- [Directions]: Beneath this instruction is a listing; print exactly the lines in it starting at the line that contains "SYNOPSIS [56, 150]" and going through the line that contains "と共に行けり」。mitreṇa saha citta-viśleṣaḥ".

- [Data extracts]:

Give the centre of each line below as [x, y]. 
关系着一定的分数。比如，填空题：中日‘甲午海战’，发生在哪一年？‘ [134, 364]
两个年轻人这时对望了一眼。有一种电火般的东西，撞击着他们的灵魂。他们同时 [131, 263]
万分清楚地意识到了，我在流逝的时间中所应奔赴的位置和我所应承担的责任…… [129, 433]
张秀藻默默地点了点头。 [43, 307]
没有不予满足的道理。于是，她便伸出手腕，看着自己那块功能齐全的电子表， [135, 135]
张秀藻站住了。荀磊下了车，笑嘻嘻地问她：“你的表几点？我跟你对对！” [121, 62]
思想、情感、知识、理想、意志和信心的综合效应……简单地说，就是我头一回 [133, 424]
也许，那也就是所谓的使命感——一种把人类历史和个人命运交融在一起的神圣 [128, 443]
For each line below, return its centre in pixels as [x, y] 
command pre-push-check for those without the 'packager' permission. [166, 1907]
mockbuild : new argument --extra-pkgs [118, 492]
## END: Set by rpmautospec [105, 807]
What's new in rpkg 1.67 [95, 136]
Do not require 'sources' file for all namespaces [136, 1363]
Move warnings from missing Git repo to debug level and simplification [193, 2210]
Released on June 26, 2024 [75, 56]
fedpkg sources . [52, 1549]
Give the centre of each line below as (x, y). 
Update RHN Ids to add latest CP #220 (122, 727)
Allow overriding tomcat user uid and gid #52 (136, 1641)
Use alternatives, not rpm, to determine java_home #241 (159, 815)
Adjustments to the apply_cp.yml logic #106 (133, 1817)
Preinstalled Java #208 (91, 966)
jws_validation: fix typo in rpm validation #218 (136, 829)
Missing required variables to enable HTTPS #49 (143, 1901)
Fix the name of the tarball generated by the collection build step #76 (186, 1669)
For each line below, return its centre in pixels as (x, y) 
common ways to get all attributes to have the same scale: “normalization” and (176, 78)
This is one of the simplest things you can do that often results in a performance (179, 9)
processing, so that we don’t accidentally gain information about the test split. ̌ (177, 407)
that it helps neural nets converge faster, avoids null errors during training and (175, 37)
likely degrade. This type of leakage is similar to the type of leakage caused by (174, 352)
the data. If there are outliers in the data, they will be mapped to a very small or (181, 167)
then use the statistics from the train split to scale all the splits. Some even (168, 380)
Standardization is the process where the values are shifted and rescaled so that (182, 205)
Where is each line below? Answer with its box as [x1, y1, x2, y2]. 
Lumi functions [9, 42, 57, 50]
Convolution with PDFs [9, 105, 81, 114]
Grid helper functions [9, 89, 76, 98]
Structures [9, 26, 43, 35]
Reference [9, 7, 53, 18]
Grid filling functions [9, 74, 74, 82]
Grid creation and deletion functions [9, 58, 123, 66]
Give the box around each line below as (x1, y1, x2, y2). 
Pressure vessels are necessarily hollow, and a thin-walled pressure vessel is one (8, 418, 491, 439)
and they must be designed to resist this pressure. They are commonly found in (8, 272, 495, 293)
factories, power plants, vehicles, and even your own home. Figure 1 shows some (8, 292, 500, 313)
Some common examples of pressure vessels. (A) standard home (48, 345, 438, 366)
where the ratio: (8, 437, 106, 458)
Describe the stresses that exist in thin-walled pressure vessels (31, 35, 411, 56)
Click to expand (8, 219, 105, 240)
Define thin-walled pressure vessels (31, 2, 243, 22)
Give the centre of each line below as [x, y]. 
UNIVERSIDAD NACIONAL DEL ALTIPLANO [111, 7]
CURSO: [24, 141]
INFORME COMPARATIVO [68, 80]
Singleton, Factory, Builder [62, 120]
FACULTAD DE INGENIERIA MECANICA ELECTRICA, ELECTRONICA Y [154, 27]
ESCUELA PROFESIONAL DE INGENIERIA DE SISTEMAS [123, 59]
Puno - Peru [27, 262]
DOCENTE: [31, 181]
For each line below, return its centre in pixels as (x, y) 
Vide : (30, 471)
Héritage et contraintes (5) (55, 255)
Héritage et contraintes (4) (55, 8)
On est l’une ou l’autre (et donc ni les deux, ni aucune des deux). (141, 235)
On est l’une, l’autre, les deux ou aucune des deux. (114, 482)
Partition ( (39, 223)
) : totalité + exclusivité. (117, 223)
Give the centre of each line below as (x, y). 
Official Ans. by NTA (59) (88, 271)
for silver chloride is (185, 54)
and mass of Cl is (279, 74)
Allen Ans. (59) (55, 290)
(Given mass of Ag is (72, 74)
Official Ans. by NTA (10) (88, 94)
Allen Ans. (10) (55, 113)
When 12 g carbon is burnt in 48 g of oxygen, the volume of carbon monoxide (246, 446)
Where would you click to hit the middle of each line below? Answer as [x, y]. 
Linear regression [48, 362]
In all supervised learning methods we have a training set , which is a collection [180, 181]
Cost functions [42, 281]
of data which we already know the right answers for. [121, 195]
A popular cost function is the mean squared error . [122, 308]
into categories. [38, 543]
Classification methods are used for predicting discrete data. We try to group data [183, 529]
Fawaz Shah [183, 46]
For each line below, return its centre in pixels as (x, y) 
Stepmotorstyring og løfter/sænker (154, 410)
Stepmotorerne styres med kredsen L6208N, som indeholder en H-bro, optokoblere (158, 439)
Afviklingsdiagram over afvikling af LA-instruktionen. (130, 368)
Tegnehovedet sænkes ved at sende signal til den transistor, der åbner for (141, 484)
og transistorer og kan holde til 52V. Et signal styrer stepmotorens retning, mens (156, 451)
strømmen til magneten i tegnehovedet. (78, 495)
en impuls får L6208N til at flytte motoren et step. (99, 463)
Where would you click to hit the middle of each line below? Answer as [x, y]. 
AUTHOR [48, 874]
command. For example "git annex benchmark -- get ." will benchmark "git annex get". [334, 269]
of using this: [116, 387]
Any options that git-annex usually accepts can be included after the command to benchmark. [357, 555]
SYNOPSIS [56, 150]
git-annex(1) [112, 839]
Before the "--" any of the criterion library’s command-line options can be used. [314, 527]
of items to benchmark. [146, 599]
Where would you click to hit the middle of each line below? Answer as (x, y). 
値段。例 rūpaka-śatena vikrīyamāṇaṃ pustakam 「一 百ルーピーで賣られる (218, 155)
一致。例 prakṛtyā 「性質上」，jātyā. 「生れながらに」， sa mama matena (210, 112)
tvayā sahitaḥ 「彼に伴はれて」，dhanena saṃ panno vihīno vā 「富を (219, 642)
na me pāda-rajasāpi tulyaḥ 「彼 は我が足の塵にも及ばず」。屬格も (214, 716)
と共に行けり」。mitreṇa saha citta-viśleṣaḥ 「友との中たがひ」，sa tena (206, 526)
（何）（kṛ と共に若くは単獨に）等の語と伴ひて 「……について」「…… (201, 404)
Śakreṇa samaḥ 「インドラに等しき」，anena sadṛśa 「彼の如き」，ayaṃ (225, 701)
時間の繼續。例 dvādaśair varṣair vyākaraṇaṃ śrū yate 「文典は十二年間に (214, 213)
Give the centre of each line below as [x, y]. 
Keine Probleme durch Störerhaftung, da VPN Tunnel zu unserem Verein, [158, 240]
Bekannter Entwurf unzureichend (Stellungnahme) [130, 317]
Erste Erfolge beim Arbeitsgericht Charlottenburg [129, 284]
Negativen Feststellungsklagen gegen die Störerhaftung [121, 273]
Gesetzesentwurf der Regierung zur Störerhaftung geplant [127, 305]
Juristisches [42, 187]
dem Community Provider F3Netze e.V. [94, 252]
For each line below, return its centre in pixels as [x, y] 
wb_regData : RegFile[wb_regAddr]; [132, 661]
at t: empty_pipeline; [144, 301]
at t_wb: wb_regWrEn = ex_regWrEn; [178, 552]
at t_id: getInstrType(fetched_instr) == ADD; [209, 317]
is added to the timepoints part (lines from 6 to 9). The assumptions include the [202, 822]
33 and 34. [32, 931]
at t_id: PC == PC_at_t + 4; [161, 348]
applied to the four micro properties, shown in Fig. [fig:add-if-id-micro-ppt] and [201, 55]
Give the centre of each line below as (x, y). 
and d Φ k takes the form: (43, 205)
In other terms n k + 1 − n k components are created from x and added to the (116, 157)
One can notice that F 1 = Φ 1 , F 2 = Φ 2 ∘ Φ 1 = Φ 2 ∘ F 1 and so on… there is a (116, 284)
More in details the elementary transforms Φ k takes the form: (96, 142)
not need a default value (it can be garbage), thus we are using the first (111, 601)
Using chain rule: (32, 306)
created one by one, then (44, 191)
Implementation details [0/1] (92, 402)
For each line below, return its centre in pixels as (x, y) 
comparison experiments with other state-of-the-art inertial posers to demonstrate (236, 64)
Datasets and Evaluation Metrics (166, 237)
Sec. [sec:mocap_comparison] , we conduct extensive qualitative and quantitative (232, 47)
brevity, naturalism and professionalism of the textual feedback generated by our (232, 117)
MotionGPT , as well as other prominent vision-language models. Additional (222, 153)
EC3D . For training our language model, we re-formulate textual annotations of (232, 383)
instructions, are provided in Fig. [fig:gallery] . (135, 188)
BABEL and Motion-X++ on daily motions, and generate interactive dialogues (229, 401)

- [Exercise response]:
SYNOPSIS [56, 150]
git-annex(1) [112, 839]
Before the "--" any of the criterion library’s command-line options can be used. [314, 527]
of items to benchmark. [146, 599]
Where would you click to hit the middle of each line below? Answer as (x, y). 
値段。例 rūpaka-śatena vikrīyamāṇaṃ pustakam 「一 百ルーピーで賣られる (218, 155)
一致。例 prakṛtyā 「性質上」，jātyā. 「生れながらに」， sa mama matena (210, 112)
tvayā sahitaḥ 「彼に伴はれて」，dhanena saṃ panno vihīno vā 「富を (219, 642)
na me pāda-rajasāpi tulyaḥ 「彼 は我が足の塵にも及ばず」。屬格も (214, 716)
と共に行けり」。mitreṇa saha citta-viśleṣaḥ 「友との中たがひ」，sa tena (206, 526)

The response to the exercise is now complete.